Neither have the other "various documents" alleged in Paragraph 10 of the complaint been identified and alleged in precise terms. We find merit in appellant's argument before the trial court that the revisions in the fourth amended complaint are not material and do not state a cause of action. The allegations of Count One either failed to meet the Miller requirements for preciseness and sufficiency, or otherwise showed, through the attached "proposed mortgage" and mortgage note, an agreement in which M-G and Oaks of Kanapaha, Inc., but not Davis individually, were parties. See White v. Exchange Corp., 167 So.2d 324, 326 (Fla. 3d DCA 1964) (person not a party to, or in privity with, a contract lacks the right to sue for its breach).

Davis alleged alternatively that he was a beneficiary of the agreement. However, he did not allege facts showing him to be an intended beneficiary of the proposed loan from M-G to Oaks of Kanapaha, Inc. In defending the substantially identical Count One of the third amended complaint, Davis had asserted he was a shareholder of Oaks of Kanapaha, Inc., and a proposed guarantor of the construction loan. However, Davis failed to show how being a guarantor constitutes a benefit, under these facts. Although Davis' being a 50 per cent stockholder in Oaks of Kanapaha, Inc., may make him an incidental or consequential third-party beneficiary, we held in Legare v. Music & Worth Constr. Co., Inc., 486 So.2d 1359 (Fla. 1st DCA 1986), that the right of a third-party beneficiary of a contract to sue for its enforcement is limited to those situations "where the contract provisions clearly establish the parties' intent to create a right primarily and directly benefiting the third party." Id. at 1362. The complaint and the attached proposed mortgage do not evince such a clear intent to benefit Davis primarily and directly as a third party. A merely incidental or consequential third-party beneficiary of a contract may not sue for its enforcement. American Surety Co. of New York v. Smith, 100 Fla. 1012, 130 So. 440 (1930); Genet Co. v. Anheuser-Busch, Inc., 498 So.2d 683, 685 (Fla. 3d DCA 1986); Security Mut. Cas. Co. v. Pacura, 402 So.2d 1266, 1267 (Fla. 3d DCA 1981); Muravchick v. United Bonding Ins. Co., 242 So.2d 179, 180 (Fla. 3d DCA 1970).

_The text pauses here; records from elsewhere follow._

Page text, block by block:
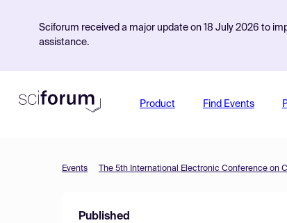
Sciforum received a major update on 18 July 2026 to
assistance.
Product Find Events
Events The 5th International Electronic Conference on
Published
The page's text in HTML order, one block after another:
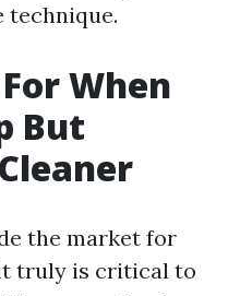
technique.
When
But
the market for
truly is critical to
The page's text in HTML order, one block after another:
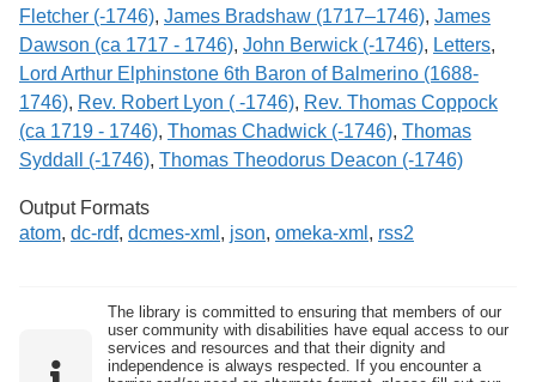
Fletcher (-1746), James Bradshaw (1717–1746), James
Dawson (ca 1717 - 1746), John Berwick (-1746), Letters,
Lord Arthur Elphinstone 6th Baron of Balmerino (1688-
1746), Rev. Robert Lyon ( -1746), Rev. Thomas Coppock
(ca 1719 - 1746), Thomas Chadwick (-1746), Thomas
Syddall (-1746), Thomas Theodorus Deacon (-1746)
Output Formats
atom, dc-rdf, dcmes-xml , json, omeka-xml , rss2
The library is committed to ensuring that members of our
user community with disabilities have equal access to our
services and resources and that their dignity and
independence is always respected. If you encounter a
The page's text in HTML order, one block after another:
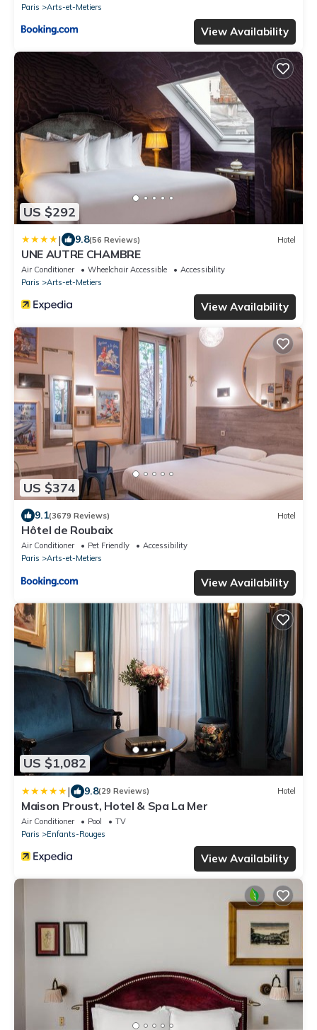
Paris
Arts-et-Metiers
View Availability
US $292
| 9.8(56 Reviews) Hotel
UNE AUTRE CHAMBRE
Air Conditioner Wheelchair Accessible
Accessibility
Paris
Arts-et-Metiers
View Availability
US $374
9.1(3679 Reviews) Hotel
Hôtel de Roubaix
Air Conditioner Pet Friendly
Accessibility
Paris
Arts-et-Metiers
View Availability
US $1,082
| 9.8(29 Reviews) Hotel
Maison Proust, Hotel & Spa La Mer
Air Conditioner Pool
TV
Paris
Enfants-Rouges
View Availability
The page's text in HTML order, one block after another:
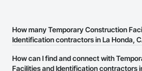
How many Temporary Construction
Identification contractors in La Honda,
There are currently 98 Temporary
How can I find and connect with
Facilities and Identification contractors
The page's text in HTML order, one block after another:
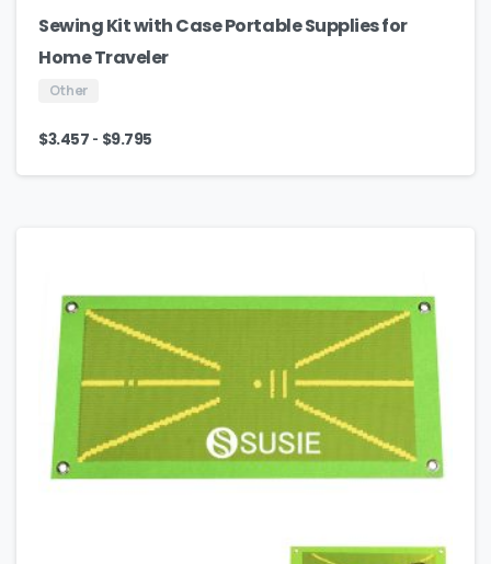
Sewing Kit with Case Portable Supplies for
Home Traveler
Other
$3.457 - $9.795

If this were deemed an action to redress injuries to Oaks of Kanapaha, Inc., resulting from appellant's breach of the agreement to make a construction loan to the corporation, Davis would be subject to the general rule that such an action cannot be maintained by a stockholder in his own name or the corporation's name, but must be brought by the corporation. See James Talcott, Inc. v. McDowell, 148 So.2d 36 (Fla. 3d DCA 1962). Although "under certain circumstances a stockholder may bring a stockholder's derivative action which is an action in which a...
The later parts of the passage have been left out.